2. Memory Usage Monitoring¶
#!/bin/bash
#SBATCH --job-name=memory_monitor
#SBATCH --partition=Main
#SBATCH --cpus-per-task=4
#SBATCH --mem=8GB
#SBATCH --time=01:00:00
# Function to monitor memory usage
monitor_memory() {
while true; do
echo "$(date): Memory usage: $(free -h | grep '^Mem' | awk '{print $3}')"
sleep 30
done
}
# Start memory monitoring in background
monitor_memory &
MONITOR_PID=$!
# Load modules and run main task
module load python/3.12.3 # Or use system python3
python memory_intensive_script.py
# Stop monitoring
kill $MONITOR_PID
3. File Permission Issues¶
#!/bin/bash
#SBATCH --job-name=file_check
#SBATCH --partition=Main
#SBATCH --cpus-per-task=1
#SBATCH --mem=2GB
#SBATCH --time=00:10:00
echo "=== File System Checks ==="
# Check input files exist and are readable
INPUT_FILES=("input1.txt" "input2.txt" "config.json")

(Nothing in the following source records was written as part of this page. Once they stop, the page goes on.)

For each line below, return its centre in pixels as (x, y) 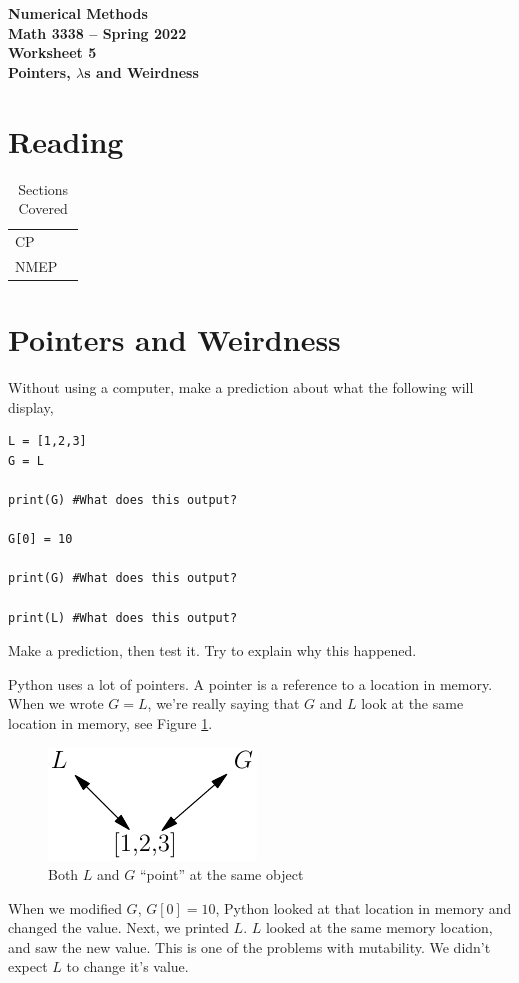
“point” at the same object (221, 874)
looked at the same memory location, (379, 927)
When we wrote (56, 703)
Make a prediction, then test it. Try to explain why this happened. (212, 650)
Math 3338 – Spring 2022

for file in "${INPUT_FILES[@]}"; do
if [[ -f "$file" ]]; then
if [[ -r "$file" ]]; then
echo "✓ $file exists and is readable"
else
echo "✗ $file exists but is not readable"
ls -l "$file"
exit 1
fi
else
echo "✗ $file does not exist"
exit 1
fi
done
# Check output directory is writable
OUTPUT_DIR="results"
if [[ ! -d "$OUTPUT_DIR" ]]; then
mkdir -p "$OUTPUT_DIR" || {
echo "✗ Cannot create output directory $OUTPUT_DIR"
exit 1
}
fi
if [[ -w "$OUTPUT_DIR" ]]; then
echo "✓ Output directory $OUTPUT_DIR is writable"
else
echo "✗ Output directory $OUTPUT_DIR is not writable"
ls -ld "$OUTPUT_DIR"
exit 1
fi
echo "All file checks passed!"
# Proceed with actual work
python main_script.py
Job Submission Scripts¶
Batch Submit Multiple Jobs¶
#!/bin/bash
# submit_multiple.sh - Submit multiple related jobs
# Array of input files
INPUT_FILES=(data1.txt data2.txt data3.txt data4.txt)
# Submit a job for each input file
for i in "${!INPUT_FILES[@]}"; do
input_file="${INPUT_FILES[$i]}"
job_name="process_$(basename $input_file .txt)"
echo "Submitting job for $input_file"
sbatch --job-name="$job_name" \
--output="${job_name}_%j.log" \
--export=INPUT_FILE="$input_file" \
process_template.sh
sleep 1 # Brief pause between submissions
done
Template with Environment Variables¶
#!/bin/bash
#SBATCH --job-name=templated_job
#SBATCH --partition=Main
#SBATCH --cpus-per-task=4
#SBATCH --mem=8GB
#SBATCH --time=02:00:00
#SBATCH --output=%x_%j.log # %x = job name, %j = job id
# Use environment variables passed from submission script
echo "Processing file: $INPUT_FILE"
echo "Output directory: $OUTPUT_DIR"
echo "Parameters: $PARAMS"
module load python/3.12.3 # Or use system python3
# Use the variables in your script
python analysis.py \
--input "$INPUT_FILE" \
--output "$OUTPUT_DIR" \
--params "$PARAMS"
Performance Testing Template¶
#!/bin/bash
#SBATCH --job-name=performance_test
#SBATCH --partition=Main
#SBATCH --cpus-per-task=8
#SBATCH --mem=16GB
#SBATCH --time=01:00:00
#SBATCH --output=perf_%j.log
echo "=== Performance Test Started ==="
echo "Job ID: $SLURM_JOB_ID"
echo "Node: $(hostname)"
echo "CPUs allocated: $SLURM_CPUS_PER_TASK"
echo "Memory allocated: ${SLURM_MEM_PER_NODE}MB"
echo "Start time: $(date)"
# Record resource usage
echo "=== Initial Resource Usage ==="
free -h
df -h $HOME
df -h /scratch/$USER
module load python/3.12.3 # Or use system python3
# Time the main computation
echo "=== Starting Main Computation ==="
start_time=$(date +%s)
python performance_test_script.py
end_time=$(date +%s)
runtime=$((end_time - start_time))
echo "=== Performance Summary ==="
echo "Runtime: ${runtime} seconds"
echo "End time: $(date)"
# Check final resource usage
echo "=== Final Resource Usage ==="
free -h
echo "=== Performance Test Completed ==="
This comprehensive set of SLURM examples covers most common use cases and provides templates that can be adapted for specific needs. Each example includes comments explaining the key parameters and concepts.